= William L. Monson =

American television executive (died 2020)

William L. Monson was an American businessman.

== Biography ==
Monson started Clearview TV Cable in 1963. He was a true pioneer in the cable TV industry and began at the early age of 18. He built multiple successful TV systems in the 1960s and 1970s. He founded Good News Media Centers to “give back” to the Christian community. He sold Clearview in the early 1980s to Group Westinghouse (which is now known as Comcast). He founded Clearview International with global headquarters in Honolulu, HI. Monson built the cable system on Hickam Air Force Base in Hawaii. He was the first civilian contractor to build a cable system on any US military base. He developed the first portable transport satellite system that was utilized in Australia, New Zealand and Thailand. Working with MCOT (Ministry of Telecommunication in Thailand), he started the first American TV system in Thailand.

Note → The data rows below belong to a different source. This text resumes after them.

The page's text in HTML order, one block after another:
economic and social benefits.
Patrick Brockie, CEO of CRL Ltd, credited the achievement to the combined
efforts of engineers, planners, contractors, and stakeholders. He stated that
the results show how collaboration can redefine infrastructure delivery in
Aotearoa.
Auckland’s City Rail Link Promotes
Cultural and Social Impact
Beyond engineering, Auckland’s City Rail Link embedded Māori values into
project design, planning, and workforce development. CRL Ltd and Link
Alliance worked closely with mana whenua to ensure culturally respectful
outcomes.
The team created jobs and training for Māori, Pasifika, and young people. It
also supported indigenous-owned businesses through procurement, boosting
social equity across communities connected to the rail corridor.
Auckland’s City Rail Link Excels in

In the 1980s, Monson was involved in the establishment of Video Link, a Thai cable television joint-venture between Clearview and Thaksin Shinawatra's Shinawatra Computer and Communications (today known as Shin Corporation) and International Broadcasting Company (IBC, today known as "United Broadcasting Corporation").

Monson who was a foreigner, needed local representation to launch cable television in Thailand. Shinawatra was a police officer whom befriended Monson and they then entered into a business deal creating what is now known as IBC.

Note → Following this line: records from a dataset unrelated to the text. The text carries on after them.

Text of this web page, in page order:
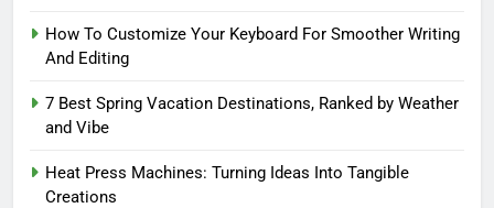
How To Customize Your Keyboard For Smoother Writing
And Editing
7 Best Spring Vacation Destinations, Ranked by Weather
and Vibe
Heat Press Machines: Turning Ideas Into Tangible
Creations
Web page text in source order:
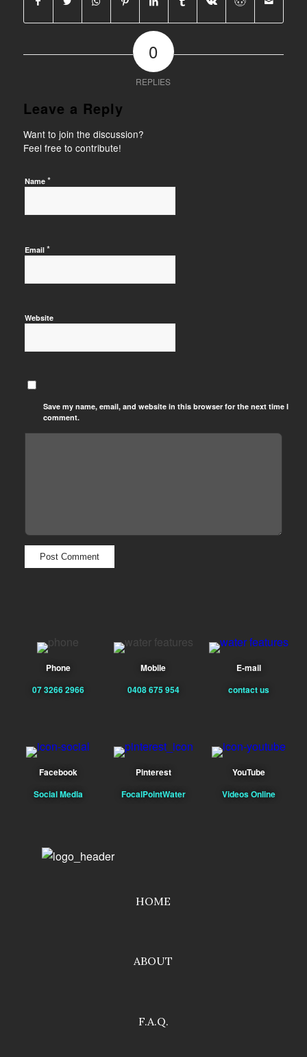
0
REPLIES
Leave a Reply
Want to join the discussion?
Feel free to contribute!
Name *
Email *
Website
Save my name, email, and website in this browser for the next time I
comment.
Phone
07 3266 2966
Mobile
0408 675 954
E-mail
contact us
Facebook
Social Media
Pinterest
FocalPointWater
YouTube
Videos Online
HOME
ABOUT
F.A.Q.
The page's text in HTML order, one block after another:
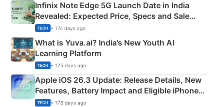
Infinix Note Edge 5G Launch Date in India
Revealed: Expected Price, Specs and Sale
Details
TECH • 174 days ago
What is Yuva.ai? India’s New Youth AI
Learning Platform
TECH • 175 days ago
Apple iOS 26.3 Update: Release Details, New
Features, Battery Impact and Eligible iPhones
Explained
TECH • 176 days ago
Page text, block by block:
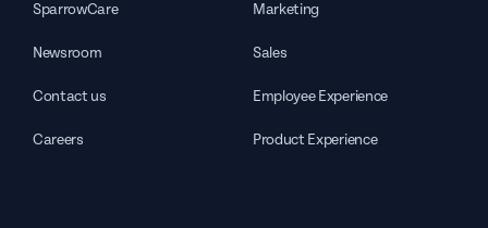
SparrowCare
Newsroom
Contact us
Careers
Marketing
Sales
Employee Experience
Product Experience

Trust was broken between Shinawatra and Monson. Shinawatra took over the company and ousted Monson of all profit. Monson was accused by Shinawatra of stealing cable supplies when in fact Monson has shipped all the equipment from the United States. Monson won the case in the Thai Supreme court and charges against Monson were dropped.

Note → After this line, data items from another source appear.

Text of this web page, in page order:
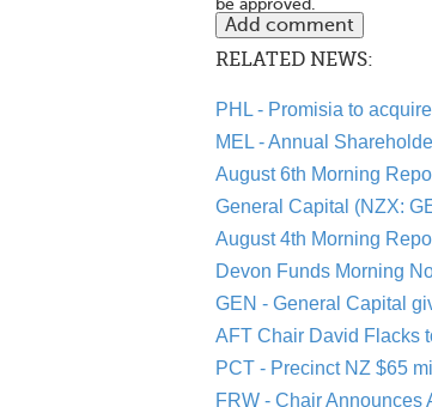
be approved.
RELATED NEWS:
PHL - Promisia to
MEL - Annual
August 6th Morning
General Capital (NZX:
August 4th Morning
Devon Funds Morning
GEN - General Capital
AFT Chair David Flacks
PCT - Precinct NZ $65
FRW - Chair Announces

Monson engaged in a series of controversial court cases against Thaksin, who by that time had become "Prime Minister of Thailand", during the height of the "2005–06 Thai political crisis".

The case was lost due to statute of limitations.

==Files breach of contract charges==
In 1995, he and four other plaintiffs filed breach of contract charges against Thaksin and 16 other defendants, the plaintiffs demanding 4.13 billion baht in compensation. In 2002, a court threw out the breach of contract charges after finding that the contract between Monson and Thaksin had never taken effect. The court ruled that the contract between Monson and CTVC of Hawaii (USA), on one side, and Thaksin, his wife, and Shinawatra Computer, on the other side, to set up Video Link Co Ltd was void from the beginning; Monson's resignation from Video Link's board of directors voided the contract. The court ordered Monson and the plaintiffs to pay nearly 2 million baht in lawyers' fees for the defendants.

==Files perjury charges==
Monson also filed a lawsuit claiming that Thaksin lied to a civil court during a trial on July 22, 1996, and demanded 6 billion baht in compensation. In September 2006, the court ruled that Monson had failed to bring Thaksin to court within the statute of limitations after filing the lawsuit. Monson defended his case by noting that "We never got to argue or look at the facts of the case. We lost this round based on a legal technicality." A second charge of perjury against Thaksin was also dismissed. Both cases are on appeal. Monson has won a civil case over ownership of equipment in two lower courts and are awaiting a Supreme Court decision following resolution of the criminal charges against Thaksin et al.

In addition Monson has filed a complaint with the Special Investigator looking into contracts involving MCOT and IBC.

==Bank of Thailand conflict==
In February 2007, Thaksin's wife requested that the Bank of Thailand allow her to transfer 400 million baht to the United Kingdom so that she could purchase a house. The central bank originally had no objection to the transfer, until Monson sent a letter to the central bank Governor. He claimed that the money transfer would jeopardise his legal cases against Thaksin, and threatened to hold the bank responsible for any damages he might incur. The Bank of Thailand then agreed to not permit the transfer.

==Personal life==
William Lyle Monson was born January 5, 1943, in St. Paul, Minnesota. Monson graduated high school in Renton, Washington, and attended Washington State University. Monson was married twice and has eight children and 15 grandchildren.
William L. Monson died November 24, 2020.